(WORK ITEM) Across the entries, how many lines have the string "cũng" in them? Reply with only a number.

[Dataset entries]
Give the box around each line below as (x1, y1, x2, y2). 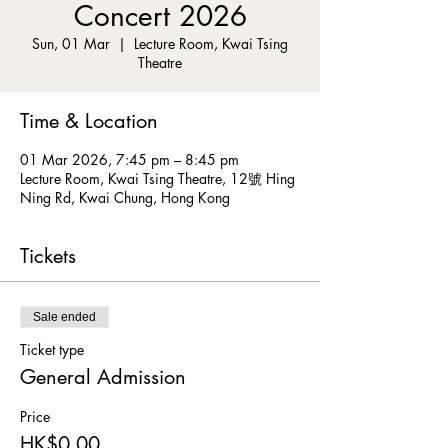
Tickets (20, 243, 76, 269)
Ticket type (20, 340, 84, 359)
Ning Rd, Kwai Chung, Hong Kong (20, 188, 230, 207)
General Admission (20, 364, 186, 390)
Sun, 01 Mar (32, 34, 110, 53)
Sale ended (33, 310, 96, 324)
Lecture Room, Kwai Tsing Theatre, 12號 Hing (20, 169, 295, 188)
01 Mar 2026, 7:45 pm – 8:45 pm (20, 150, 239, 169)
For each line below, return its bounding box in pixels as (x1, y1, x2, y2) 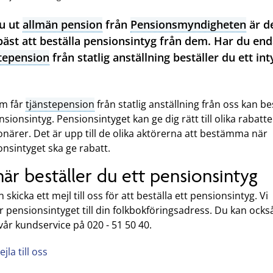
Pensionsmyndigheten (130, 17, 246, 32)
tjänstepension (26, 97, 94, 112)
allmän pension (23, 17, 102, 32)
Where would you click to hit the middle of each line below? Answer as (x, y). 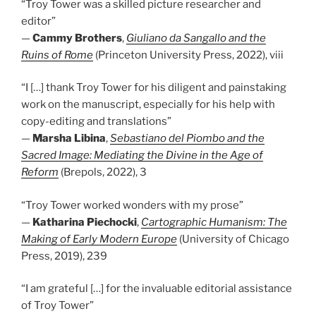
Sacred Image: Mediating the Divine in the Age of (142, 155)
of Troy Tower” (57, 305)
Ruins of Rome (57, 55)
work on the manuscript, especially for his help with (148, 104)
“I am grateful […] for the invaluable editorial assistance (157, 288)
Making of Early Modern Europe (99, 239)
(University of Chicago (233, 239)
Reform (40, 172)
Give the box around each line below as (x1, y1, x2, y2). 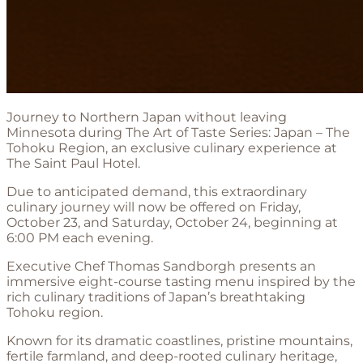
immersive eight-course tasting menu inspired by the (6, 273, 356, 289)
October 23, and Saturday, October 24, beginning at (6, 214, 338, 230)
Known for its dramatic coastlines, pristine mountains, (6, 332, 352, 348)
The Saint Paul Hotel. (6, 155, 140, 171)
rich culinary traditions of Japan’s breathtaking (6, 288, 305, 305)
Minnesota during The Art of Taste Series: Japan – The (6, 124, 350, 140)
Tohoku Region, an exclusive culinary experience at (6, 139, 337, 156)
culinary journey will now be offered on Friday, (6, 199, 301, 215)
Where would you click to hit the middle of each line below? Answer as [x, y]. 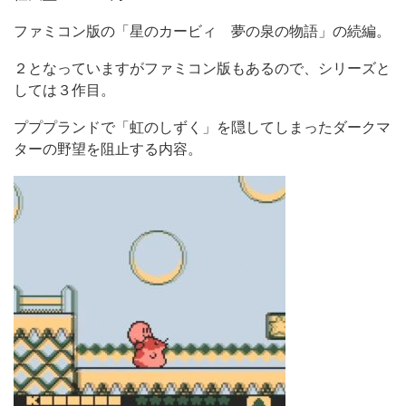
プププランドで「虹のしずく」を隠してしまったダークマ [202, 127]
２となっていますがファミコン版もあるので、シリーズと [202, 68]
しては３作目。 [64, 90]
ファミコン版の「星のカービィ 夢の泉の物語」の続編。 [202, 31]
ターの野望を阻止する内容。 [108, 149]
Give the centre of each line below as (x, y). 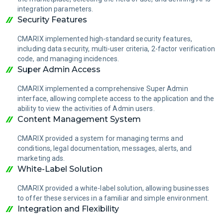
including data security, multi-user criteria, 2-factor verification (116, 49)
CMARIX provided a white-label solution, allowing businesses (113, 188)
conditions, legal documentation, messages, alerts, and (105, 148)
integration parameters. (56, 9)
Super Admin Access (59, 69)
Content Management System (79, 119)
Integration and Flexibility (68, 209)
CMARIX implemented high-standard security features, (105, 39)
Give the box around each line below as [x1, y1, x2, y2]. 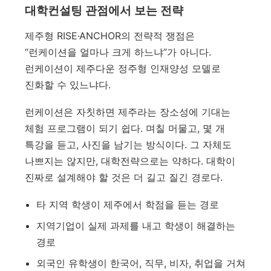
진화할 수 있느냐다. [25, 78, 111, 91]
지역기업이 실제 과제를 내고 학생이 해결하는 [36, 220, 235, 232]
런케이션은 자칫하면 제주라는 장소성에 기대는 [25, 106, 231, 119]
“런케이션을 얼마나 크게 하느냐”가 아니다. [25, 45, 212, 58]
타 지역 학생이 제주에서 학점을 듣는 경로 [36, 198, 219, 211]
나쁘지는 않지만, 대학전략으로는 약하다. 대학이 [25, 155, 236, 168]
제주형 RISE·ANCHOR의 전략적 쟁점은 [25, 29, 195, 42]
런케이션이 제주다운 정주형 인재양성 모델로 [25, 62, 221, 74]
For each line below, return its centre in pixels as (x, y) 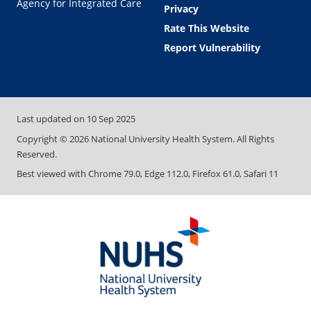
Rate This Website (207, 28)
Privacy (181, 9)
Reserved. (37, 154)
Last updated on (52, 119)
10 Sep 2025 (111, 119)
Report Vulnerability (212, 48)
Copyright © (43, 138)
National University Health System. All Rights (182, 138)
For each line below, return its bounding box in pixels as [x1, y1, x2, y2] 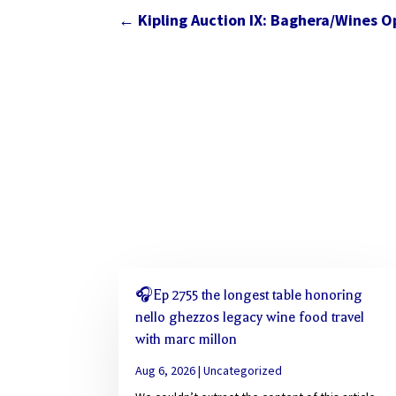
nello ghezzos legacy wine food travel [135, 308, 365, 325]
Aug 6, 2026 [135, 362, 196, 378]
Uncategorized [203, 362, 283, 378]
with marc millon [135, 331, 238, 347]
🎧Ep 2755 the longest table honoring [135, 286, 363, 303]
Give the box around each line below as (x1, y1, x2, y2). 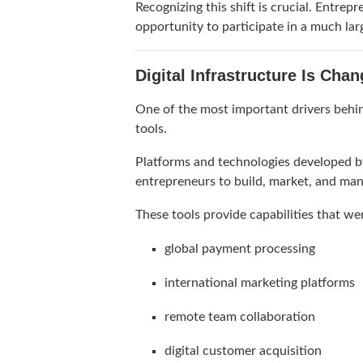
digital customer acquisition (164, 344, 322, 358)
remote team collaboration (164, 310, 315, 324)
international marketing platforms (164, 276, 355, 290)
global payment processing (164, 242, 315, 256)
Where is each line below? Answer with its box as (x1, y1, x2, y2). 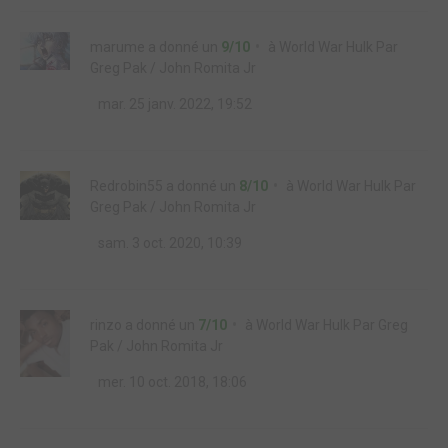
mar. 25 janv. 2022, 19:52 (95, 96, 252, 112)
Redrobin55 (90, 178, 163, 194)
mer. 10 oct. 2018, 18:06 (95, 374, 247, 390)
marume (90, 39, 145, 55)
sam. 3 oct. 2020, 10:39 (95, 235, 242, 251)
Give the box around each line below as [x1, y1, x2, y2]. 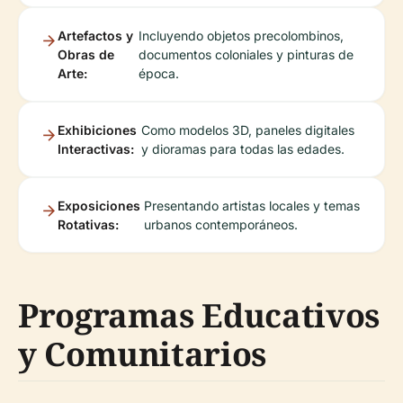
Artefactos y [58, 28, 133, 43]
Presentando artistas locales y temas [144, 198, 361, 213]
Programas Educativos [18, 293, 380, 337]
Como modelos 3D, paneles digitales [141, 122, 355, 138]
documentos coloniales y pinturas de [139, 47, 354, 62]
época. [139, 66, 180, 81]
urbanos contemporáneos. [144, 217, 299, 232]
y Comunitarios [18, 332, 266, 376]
==
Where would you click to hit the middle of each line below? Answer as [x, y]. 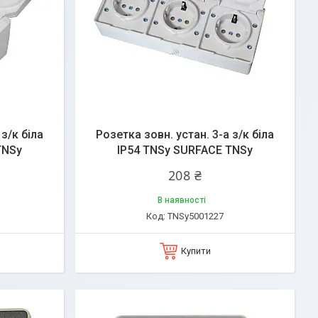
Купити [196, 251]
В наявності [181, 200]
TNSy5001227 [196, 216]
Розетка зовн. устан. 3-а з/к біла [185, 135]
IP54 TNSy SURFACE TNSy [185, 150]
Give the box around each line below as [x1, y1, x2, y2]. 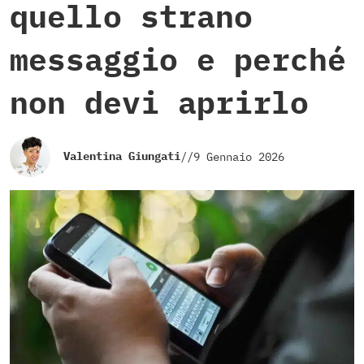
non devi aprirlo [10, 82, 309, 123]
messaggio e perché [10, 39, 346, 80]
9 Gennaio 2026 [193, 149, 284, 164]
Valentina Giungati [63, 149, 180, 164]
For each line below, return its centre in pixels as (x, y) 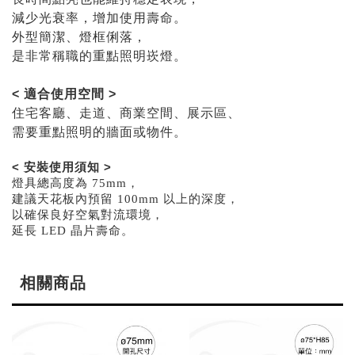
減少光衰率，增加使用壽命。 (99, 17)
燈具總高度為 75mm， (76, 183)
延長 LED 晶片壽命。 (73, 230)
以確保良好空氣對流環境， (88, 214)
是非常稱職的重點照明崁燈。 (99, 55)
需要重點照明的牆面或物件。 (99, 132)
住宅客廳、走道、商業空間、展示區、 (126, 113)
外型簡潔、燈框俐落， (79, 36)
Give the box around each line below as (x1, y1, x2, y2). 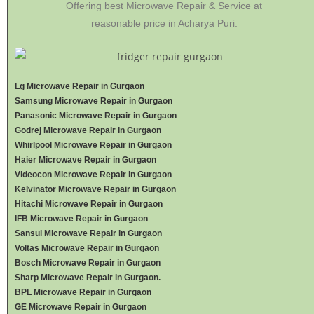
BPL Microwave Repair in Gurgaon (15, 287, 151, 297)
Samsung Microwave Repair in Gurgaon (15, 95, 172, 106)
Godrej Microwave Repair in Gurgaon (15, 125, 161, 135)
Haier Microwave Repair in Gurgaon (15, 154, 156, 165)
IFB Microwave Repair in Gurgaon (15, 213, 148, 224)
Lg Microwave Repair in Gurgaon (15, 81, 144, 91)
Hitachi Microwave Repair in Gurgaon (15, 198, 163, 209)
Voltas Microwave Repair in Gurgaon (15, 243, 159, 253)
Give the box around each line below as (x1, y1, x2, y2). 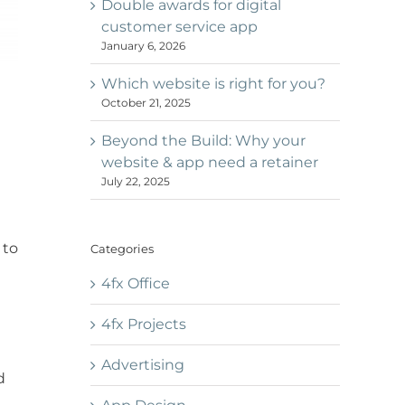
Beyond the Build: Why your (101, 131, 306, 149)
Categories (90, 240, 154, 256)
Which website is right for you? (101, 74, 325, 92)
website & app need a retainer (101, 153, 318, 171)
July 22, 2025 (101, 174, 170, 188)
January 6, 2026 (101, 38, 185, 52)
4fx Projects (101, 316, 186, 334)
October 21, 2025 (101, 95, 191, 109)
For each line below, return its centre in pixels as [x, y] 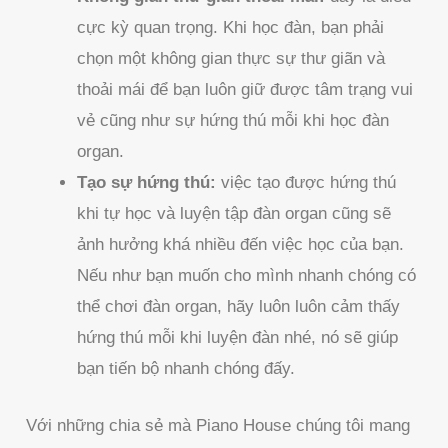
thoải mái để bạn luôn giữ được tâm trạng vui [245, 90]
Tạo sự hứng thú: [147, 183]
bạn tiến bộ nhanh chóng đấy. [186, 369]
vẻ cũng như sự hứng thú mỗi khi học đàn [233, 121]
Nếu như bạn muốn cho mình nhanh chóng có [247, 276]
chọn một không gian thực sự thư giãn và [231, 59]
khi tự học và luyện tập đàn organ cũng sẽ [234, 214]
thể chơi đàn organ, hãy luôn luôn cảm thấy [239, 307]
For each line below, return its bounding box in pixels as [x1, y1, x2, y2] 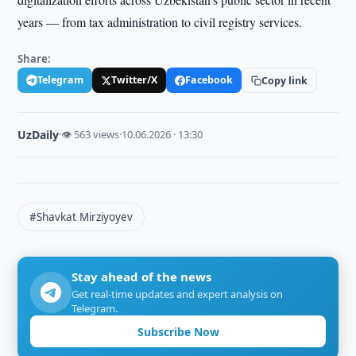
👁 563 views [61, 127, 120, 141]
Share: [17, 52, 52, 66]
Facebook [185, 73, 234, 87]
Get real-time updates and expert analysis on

(ANSWER SPACE) 2